イギリスの通貨は長らく1ポンドが20シリングで、1シリングは12ペンスだった。1971年に現行の通貨制度ポンド(10進法)に切り替わったニュースは、ケネディ・スタンプ・クラブの会員だった少年時代の私に衝撃を与えた。切手とコインは、間違いなく当時の小学生の嗜みであった。イギリスの不思議な12進法が謎のまま消えていくことは、遠い世界の話ではなかったのだ。一方で、時計で使われる謎の12進法・60進法が変わらない秘密を解明した気がしたのも、その時のことだ。例えば1分はイコール100秒に割った方が便利そうだが、実は100までの10刻みのキリ数で、60だけが1から6までの数全てを約数に持つ。つまりは、“1分の何分の1”に割りやすい。科学と歴史が同居する時間の表現を、時計が統合しているのではないか。

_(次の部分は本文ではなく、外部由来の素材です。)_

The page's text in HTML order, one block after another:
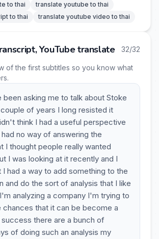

ブランド創立150年を記念し、ブランド初となるデジタル表示の機械式時計を発表
19世紀に実現していたデジタル表示の懐中時計「パルウェーバー・ポケットウォッチ」
時計にはデジタルとアナログがある。デジタル表示は通常クオーツ時計であることの決定的アイコンのはずだが、それを覆す時計が登場した。「IWC トリビュート・トゥ・パルウェーバー “150 イヤーズ”」は、IWCの腕時計では初となるデジタル式の時刻表示を備えている。“腕時計では”というのは、同様の表示形式のポケットウォッチを1884年に自社で造っているからだ。IWC創業150周年を祝う機会に、その傑作に対するトリビュートが選ばれた。

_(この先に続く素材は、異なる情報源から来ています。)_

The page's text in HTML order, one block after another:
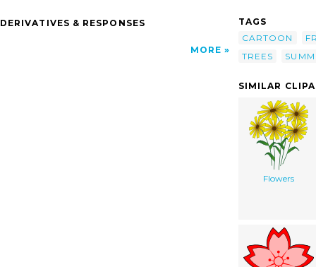
DERIVATIVES & RESPONSES
MORE
TAGS
CARTOON
TREES
SIMILAR
Flowers
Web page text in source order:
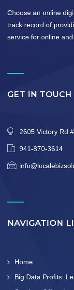
Choose an online
track record of
service for online and
GET IN TOUCH
2605 Victory Rd
941-870-3614
NAVIGATION
Home
Big Data Profits:
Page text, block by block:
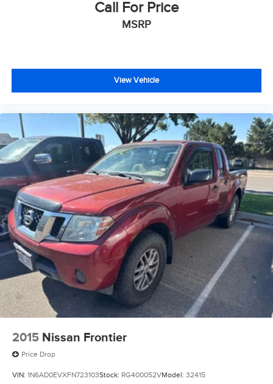
Call For Price
MSRP
View Vehicle
2015 Nissan Frontier
Price Drop
VIN: 1N6AD0EVXFN723103Stock: RG400052VModel: 32415
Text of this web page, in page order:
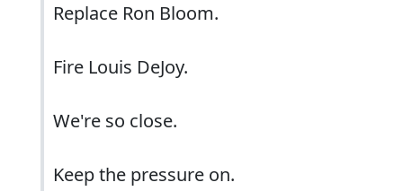
Replace Ron Bloom.
Fire Louis DeJoy.
We're so close.
Keep the pressure on.

「IWC トリビュート・トゥ・パルウェーバー “150 イヤーズ”」18Kレッドゴールド ケースモデル
デジタルは流れる時間の一瞬だけを切片として取り出す。過去も未来からも切り離された、最も科学的な時間の見せ方である。それを、機械式で実現した。クオーツ時計がデジタル式を採ったのは、減る一方の電池でモーターを駆動して針を動かす非合理を避けたこともある。えっちらおっちら針を進めるより、液晶の画面を変えたほうが楽である。
「IWC トリビュート・トゥ・パルウェーバー “150 イヤーズ”」ステンレススティール ケースモデル
だからこそ余計に、ゼンマイの力で数字をひとつずつ送っていくこの機械式デジタルの真摯な誠意というか、潔い凛々しさが際立ってみえる。皇居の信任状捧呈式に向かうには、やはり儀装馬車が様になる。外洋ヨットレースでは、使えば速いのは当たり前であるエンジンを、決して使わない。科学の時代だからこそ、変えてはいけないものがあるということだ。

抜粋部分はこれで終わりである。